Exercise objective → Copy every entry exactly as it reads and exclude whatever pictures appear.

Entries shown →
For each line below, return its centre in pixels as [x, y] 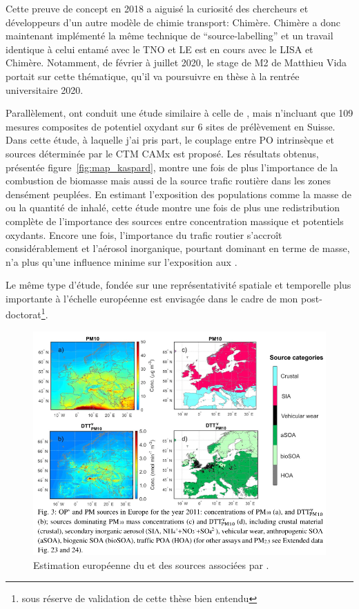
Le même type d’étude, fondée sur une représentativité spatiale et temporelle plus [178, 285]
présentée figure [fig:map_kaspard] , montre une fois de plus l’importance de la [172, 167]
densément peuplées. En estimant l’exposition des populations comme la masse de [178, 194]
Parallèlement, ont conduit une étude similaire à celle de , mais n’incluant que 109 [179, 113]
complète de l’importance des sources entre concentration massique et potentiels [175, 221]
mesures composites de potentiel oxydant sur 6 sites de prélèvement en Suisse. [171, 126]
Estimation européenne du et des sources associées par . [151, 564]
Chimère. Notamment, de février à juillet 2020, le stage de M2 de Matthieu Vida [176, 62]
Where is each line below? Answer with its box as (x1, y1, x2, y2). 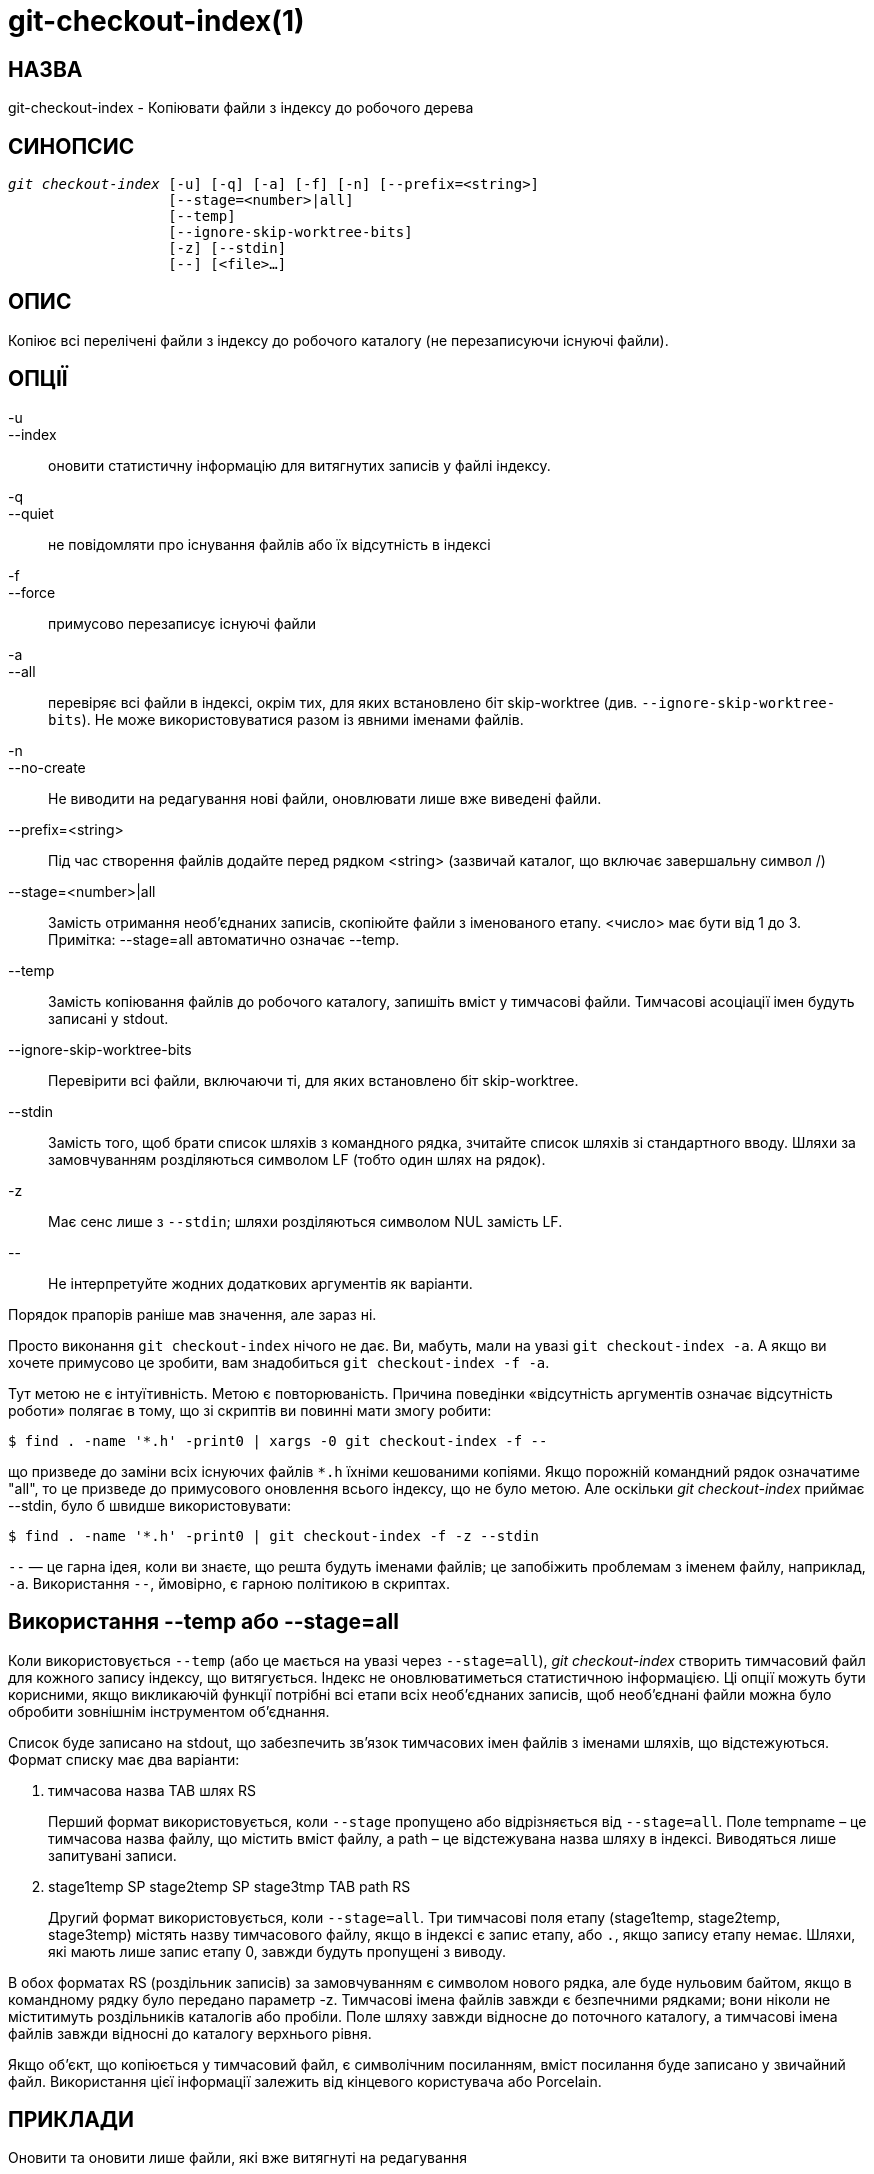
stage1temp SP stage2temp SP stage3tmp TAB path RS (48, 1877, 411, 1895)
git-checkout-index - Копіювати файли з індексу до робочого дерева (8, 99, 474, 117)
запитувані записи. (48, 1846, 177, 1864)
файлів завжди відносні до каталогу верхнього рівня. (8, 2024, 372, 2042)
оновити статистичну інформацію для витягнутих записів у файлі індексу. (48, 456, 551, 474)
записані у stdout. (48, 1009, 169, 1027)
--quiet (8, 504, 54, 522)
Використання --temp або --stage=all (8, 1609, 399, 1635)
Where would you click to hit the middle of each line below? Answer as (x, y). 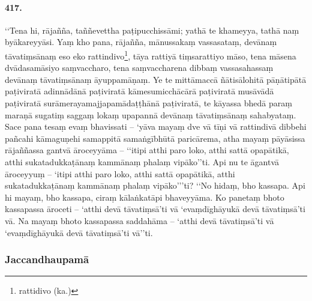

Answer box →
For each line below, return its centre in pixels as [x, y] 
Le même type d’étude, fondée sur une représentativité spatiale et temporelle plus [178, 285]
présentée figure [fig:map_kaspard] , montre une fois de plus l’importance de la [172, 167]
densément peuplées. En estimant l’exposition des populations comme la masse de [178, 194]
Parallèlement, ont conduit une étude similaire à celle de , mais n’incluant que 109 [179, 113]
complète de l’importance des sources entre concentration massique et potentiels [175, 221]
mesures composites de potentiel oxydant sur 6 sites de prélèvement en Suisse. [171, 126]
Estimation européenne du et des sources associées par . [151, 564]
Chimère. Notamment, de février à juillet 2020, le stage de M2 de Matthieu Vida [176, 62]
Where is each line below? Answer with its box as (x1, y1, x2, y2). 
stage1temp SP stage2temp SP stage3tmp TAB path RS (48, 1877, 411, 1895)
git-checkout-index - Копіювати файли з індексу до робочого дерева (8, 99, 474, 117)
запитувані записи. (48, 1846, 177, 1864)
файлів завжди відносні до каталогу верхнього рівня. (8, 2024, 372, 2042)
оновити статистичну інформацію для витягнутих записів у файлі індексу. (48, 456, 551, 474)
записані у stdout. (48, 1009, 169, 1027)
--quiet (8, 504, 54, 522)
Використання --temp або --stage=all (8, 1609, 399, 1635)
Where would you click to hit the middle of each line below? Answer as (x, y). 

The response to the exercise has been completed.